My wailing grew louder and my anger erupted like a volcano. I threw the phone into the wall in front of me and watched it shatter. “ Honey, calm down. Everything’s going to be okay.” My mother tried to put a stop to my anger before I hurt myself but my anger turned to her causing me to unintentionally snap at her.

“No! Everything’s not going to be okay! My father has hung up on me twice without so much as an explanation! How is that okay?” I yelled at her while I continued to throw and break the items in my room. “Why? Why? Why? WHY?! Why did he leave? Why did he hang up on me? Why does he not love me anymore? Have I done something? I’m sorry! I’m so sorry! I promise I’ll be a good girl!” No matter how much I pleaded, I knew it was over but I didn’t want to give up! “Come home, please, daddy! Don’t leave me!”

After a little while, my rage depleted, leaving me broken in the middle of my trashed room. I collapsed upon the pale carpet beneath me, not caring that my knees were being stabbed with shattered glass, hoping my broken heart would soon melt away into the abyss. My mother, worried about my safety and health, called the paramedics as she saw my knees along with my legs begin to bleed. I was in the hospital for a week as they thought my depression would take a turn for the worst. My family, from both sides, visited me every day wishing good recovery. They didn’t say it but I knew my mother told them about the past month, their eyes were filled with pity. When they declared that well enough, I was finally able to go home.

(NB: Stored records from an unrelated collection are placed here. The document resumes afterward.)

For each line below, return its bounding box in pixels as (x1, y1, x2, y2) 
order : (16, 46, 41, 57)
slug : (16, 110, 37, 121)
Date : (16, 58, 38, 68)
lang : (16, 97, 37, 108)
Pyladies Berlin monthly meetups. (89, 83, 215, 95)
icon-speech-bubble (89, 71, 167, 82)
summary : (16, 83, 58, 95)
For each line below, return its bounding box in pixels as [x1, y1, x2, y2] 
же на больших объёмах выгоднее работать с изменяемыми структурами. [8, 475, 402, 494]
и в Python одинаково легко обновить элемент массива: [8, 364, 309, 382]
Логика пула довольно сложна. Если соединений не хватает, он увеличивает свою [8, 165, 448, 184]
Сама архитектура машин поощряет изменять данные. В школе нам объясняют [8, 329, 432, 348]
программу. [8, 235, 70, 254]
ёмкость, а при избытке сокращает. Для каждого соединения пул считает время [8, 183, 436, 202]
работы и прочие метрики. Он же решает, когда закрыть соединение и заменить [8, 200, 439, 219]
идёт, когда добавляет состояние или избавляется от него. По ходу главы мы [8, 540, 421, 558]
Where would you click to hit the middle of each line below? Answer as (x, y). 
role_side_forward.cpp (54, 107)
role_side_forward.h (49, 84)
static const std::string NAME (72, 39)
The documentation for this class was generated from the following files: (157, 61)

“Sweetie,” my mother, who had relinquished her right to speaking to me since I was admitted, mumbled the moment we entered the house. “You know that daddy leaving had nothing to do with you, right?” I knew she wanted me to say no but I just couldn’t lie to the woman who was there for me in my time of need, it wouldn’t feel right. I nodded my head casting my eyes to the tiled floor of our kitchen. My mother unexpectedly seized my shoulders within her pale fingers then whirled me around so I was facing her but my eyes were still glued to the floor. She gently grasped my chin, lifting it to meet her muddy orbs and dropped to the floor. “It was not your fault. Don’t blame yourself for something that you had no control over.” She pulled me into a tight hug, instantly filling me with warmth, and tears silently cascaded down my cheeks.

“How do you know?” I whimpered into the crevice her neck letting my salty tears drop upon her milky white skin. She replied with the same sentence as her own tears splashed onto my shirt. “It was not your fault.” We sat there and cried for what felt like hours. Letting out all out built-up frustration and anger.

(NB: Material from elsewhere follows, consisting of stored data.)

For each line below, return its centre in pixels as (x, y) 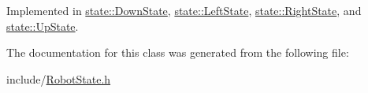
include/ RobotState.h (59, 78)
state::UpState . (43, 26)
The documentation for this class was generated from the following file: (178, 52)
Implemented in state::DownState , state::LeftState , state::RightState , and (184, 10)
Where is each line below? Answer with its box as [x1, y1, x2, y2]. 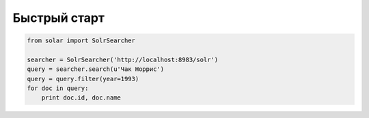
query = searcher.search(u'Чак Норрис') [27, 65, 164, 73]
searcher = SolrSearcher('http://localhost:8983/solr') [27, 55, 219, 63]
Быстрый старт [12, 10, 105, 25]
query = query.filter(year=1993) [27, 75, 139, 83]
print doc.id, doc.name [41, 94, 121, 102]
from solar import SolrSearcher [27, 37, 136, 44]
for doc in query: [27, 85, 89, 92]
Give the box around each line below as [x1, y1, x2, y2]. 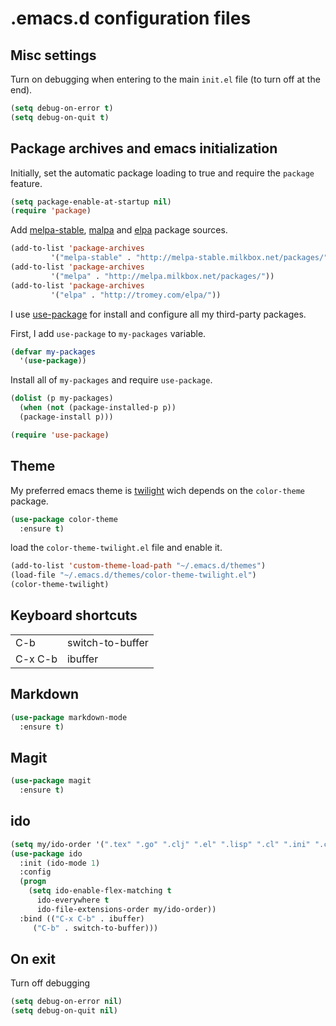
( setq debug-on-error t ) [10, 103, 114, 113]
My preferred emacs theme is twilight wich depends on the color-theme [10, 484, 305, 496]
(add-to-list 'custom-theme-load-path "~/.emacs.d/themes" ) [10, 561, 267, 571]
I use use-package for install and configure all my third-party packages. [10, 308, 307, 320]
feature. [10, 177, 43, 189]
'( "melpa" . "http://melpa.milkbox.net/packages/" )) [50, 271, 275, 281]
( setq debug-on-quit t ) [10, 112, 110, 122]
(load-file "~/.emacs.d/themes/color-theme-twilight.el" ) [10, 570, 257, 581]

Looking back, I remember how grateful I was to have a mother like her. She understood that I needed my space and she tried to soothe my pain any way she could. The next day, I gathered up all my courage and to school. My friends were so worried about me and kept asking if I was okay. I replied with a smile, a real smile, “Never been better.”

Now, I stand here, with the rest of the women,  wearing a teal blue bridesmaids dress, tears prickling the corners of my eyes. Watching my mother walk down the sandy aisle, looking happier than I’ve ever seen her, was the best moment of my life. After all that has with my dad, I’m glad my mother has found her happiness in the man she wants to spend the rest of her life with. ( If he hurts her in any way, I’m gonna make him unable to urinate.)